Hylomorphism and Mind-Body Problems

Mind-body problems are persistent problems in understanding how thought, feeling, perception, and other mental phenomena fit into the natural world described by our best science. Hylomorphists take mind-body problems to be symptomatic of a worldview that rejects hylomorphic structure.

Hylomorphic structure carves out distinctive individuals from the otherwise undifferentiated sea of matter and energy described by physics, and it confers on those individuals distinctive powers. If hylomorphic structure exists, then the physical universe is punctuated with pockets of organized change and stability—composite physical objects (paradigmatically living things) whose structures confer on them powers that distinguish what they can do from what unstructured materials can do.
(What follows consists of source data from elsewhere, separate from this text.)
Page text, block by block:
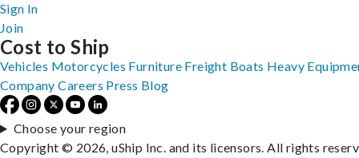
Sign In
Join
Cost to Ship
Vehicles Motorcycles Furniture Freight Boats Heavy
Company Careers Press Blog
Choose your region
Copyright © 2026, uShip Inc. and its licensors. All rights
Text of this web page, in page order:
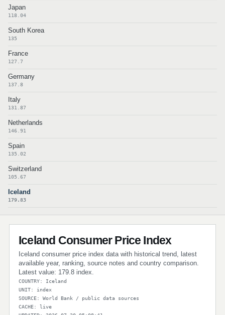
Japan
118.04
South Korea
135
France
127.7
Germany
137.8
Italy
131.87
Netherlands
146.91
Spain
135.02
Switzerland
105.67
Iceland
179.83
Iceland Consumer Price Index
Iceland consumer price index data with historical trend, latest
available year, ranking, source notes and country comparison.
Latest value: 179.8 index.
COUNTRY: Iceland
UNIT: index
SOURCE: World Bank / public data sources
CACHE: live
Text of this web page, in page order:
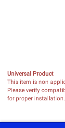
Universal Product
This item is non
Please verify
for proper installation.
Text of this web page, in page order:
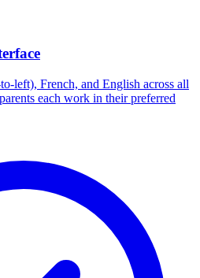
left), French, and English across all
each work in their preferred
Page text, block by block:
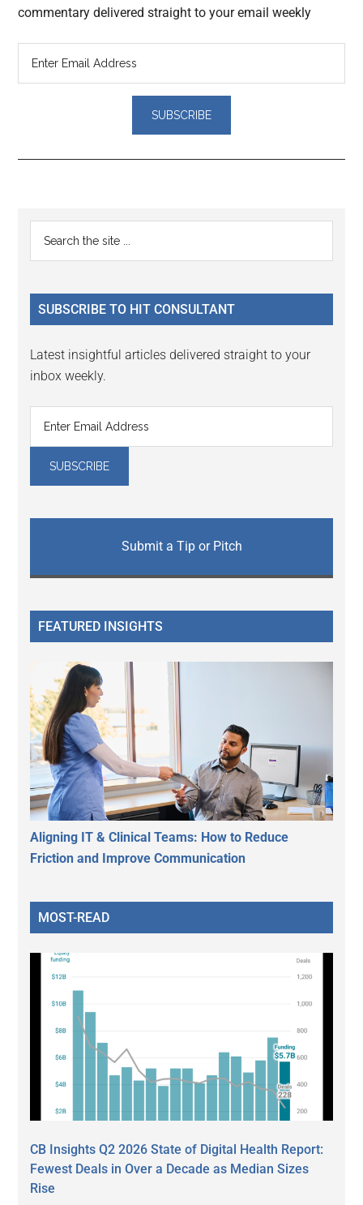
commentary delivered straight to your email weekly
Reader
Interactions
Primary
Sidebar
...
SUBSCRIBE TO HIT CONSULTANT
Latest insightful articles delivered straight to your
inbox weekly.
Submit a Tip or Pitch
FEATURED INSIGHTS
Aligning IT & Clinical Teams: How to Reduce
Friction and Improve Communication
MOST-READ
CB Insights Q2 2026 State of Digital Health Report:
Fewest Deals in Over a Decade as Median Sizes
Rise

If those powers include the abilities to think, feel, perceive, and act, then hylomorphic structure provides a way of locating mind in a physical world: if structure is uncontroversially part of the physical world, and mental phenomena are species of structural phenomena, then they must be uncontroversially part of the physical world as well.

A worldview that rejects hylomorphic structure, by contrast, is a worldview that lacks a basic principle which distinguishes the parts of the physical universe that can think, feel, and perceive from those that can’t, and without a basic principle that carves out zones with distinctive powers, the existence of those powers in the natural world can start to look inexplicable and mysterious.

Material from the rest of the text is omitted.